= Freightos Baltic Index =

Daily freight container index

The Freightos Baltic Index (FBX) (also sometimes known as the Freightos Baltic Daily Index or Freightos Baltic Global Container Index) is a daily freight container index issued by the Baltic Exchange and Freightos. The index measures global container freight rates by calculating spot rates for 40-foot containers on 12 global tradelanes. It is reported around the world as a proxy for shipping stocks, and is a general shipping market bellwether. The FBX is currently one of the most widely used freight rate indices.

==History==
The Freightos International Freight Index was first launched as a weekly freight index in early 2017. The Freightos Baltic Index has been in wide use since 2018. It is currently the only freight rate index that is issued daily, and is also the only IOSCO-compliant freight index that is currently regulated by the EU (in particular, the European Securities and Markets Authority). The index is calculated from real-time anonymized data. As of February 2020, 50 to 70 million price points were collected by the FBX each month. The FBX was converted into a daily index in February 2021.

==Calculation==
12 regional tradelane indices are first calculated. The weighted average of these 12 indices is then used to obtain the FBX Global Container Index (FBX). The formulas given below are in use as of October 2020. Note that the FBX calculating formula is updated periodically, with the last update issued in mid-2021.

===Tradelane index===
The FBX tradelanes are calculated using the median port to port all-in freight rate. This median price (freight rate) is calculated for standard 40-foot containers that are not refrigerated.

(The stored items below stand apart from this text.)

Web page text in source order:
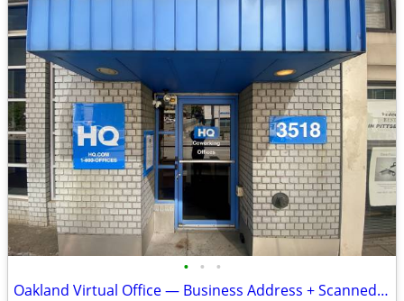
• • •
Oakland Virtual Office — Business Address + Scanned Mail
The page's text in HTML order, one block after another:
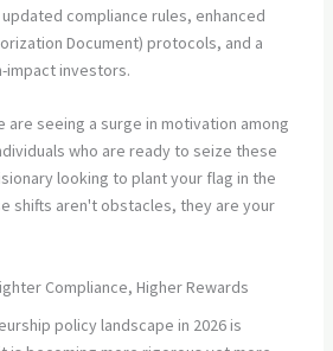
compliance rules, enhanced
Document) protocols, and a
impact investors.
are seeing a surge in motivation among
who are ready to seize these
looking to plant your flag in the
shifts aren't obstacles, they are your
Compliance, Higher Rewards
policy landscape in 2026 is
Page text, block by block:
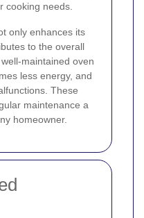
cooking needs.
only enhances its
to the overall
maintained oven
less energy, and
These
maintenance a
homeowner.

The tradelane index is calculated as follows.

$\frac{\sum_{i=1}^{n} ({median}(L, C_i) \times V_i)}{\sum_{i=1}^{n} (V_i)}$

Where:
- $L$ = tradelane value (rounded to the nearest integer)
- $C_1, C_2,\cdots, C_n$ = carriers
- $V_1, V_2,\cdots, V_n$ = carrier volumes on the tradelane
- ${median} (L, C_i,\cdots,C_j)$ = the median price for carriers $C_i,\cdots,C_j$ on the tradelane $L$

For reference, a list of the 12 tradelanes used in the index calculations is also provided in the section below.

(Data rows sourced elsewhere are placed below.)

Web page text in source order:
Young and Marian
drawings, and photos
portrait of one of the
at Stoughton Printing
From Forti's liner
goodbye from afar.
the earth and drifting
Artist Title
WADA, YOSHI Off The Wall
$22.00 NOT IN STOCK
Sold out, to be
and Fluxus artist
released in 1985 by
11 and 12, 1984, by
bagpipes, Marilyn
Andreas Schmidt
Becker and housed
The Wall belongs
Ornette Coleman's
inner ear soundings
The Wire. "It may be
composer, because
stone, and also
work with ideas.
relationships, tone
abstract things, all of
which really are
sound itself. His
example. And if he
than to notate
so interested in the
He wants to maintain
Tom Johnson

==== List of tradelanes ====

| Ticker | Short Name | Long Name | Weight in FBX |
|---|---|---|---|
| FBX01 | China/East Asia - USA West Coast 40' (CEA-NAW) | Freightos Baltic China/East Asia to North America West Coast 40' container index | 20.30% |
| FBX02 | USA West Coast - China/East Asia 40' (NAW-CEA) | Freightos Baltic North America West Coast to China/East Asia 40' container index | 9.76% |
| FBX03 | China/East Asia - USA East Coast 40' (CEA-NAE) | Freightos Baltic China/East Asia to North America East Coast 40' container index | 10.46% |
| FBX04 | USA East Coast - China/East Asia 40' (NAE-CEA) | Freightos Baltic North America East Coast to China/East Asia 40' container index | 5.03% |
| FBX11 | China/East Asia - North Europe 40' (CEA-EUR) | Freightos Baltic China/East Asia to North Europe 40' container index | 17.26% |
| FBX12 | North Europe - China/East Asia 40' (EUR-CEA) | Freightos Baltic North Europe to China/East Asia 40' container index | 10.16% |
| FBX13 | China/East Asia - Mediterranean 40' (CEA-EUR) | Freightos Baltic China/East Asia to Mediterranean 40' container index | 9.02% |
| FBX14 | Mediterranean - China/East Asia 40' (EUR-CEA) | Freightos Baltic Mediterranean to China/East Asia 40' container index | 5.31% |
| FBX21 | USA East Coast - Europe 40' (NAE-EUR) | Freightos Baltic North America East Coast to Europe 40' container index | 2.67% |
| FBX22 | Europe - USA East Coast 40' (EUR-NAE) | Freightos Baltic Europe to North America East Coast 40' container index | 5.50% |
| FBX24 | Europe - South American East Coast 40' (EUR-SAE) | Freightos Baltic Europe to South America East Coast 40' container index | 1.77% |
| FBX26 | Europe – South American West Coast 40’ (EUR-SAW) | Freightos Baltic Europe to South America West Coast 40' container index | 2.76% |

===FBX Global Container Index===
The FBX Global Container Index (FBX) is a weighted average of 12 regional tradelane indices. It is calculated as follows.

$\frac{\sum_{i=1}^{12} (I_i \times V_i)}{\sum_{i=1}^{12} (V_i)}$

Where:
- $I_1, I_2,\cdots, I_{12}$ = the 12 regional tradelanes indices
- $V_1, V_2,\cdots, V_{12}$ = respectives volumes of the 12 regional tradelanes indices

The FBX prices used are rolling short-term Freight All Kind (FAK) spot tariffs and related surcharges between carriers, freight forwarders, and high-volume shippers.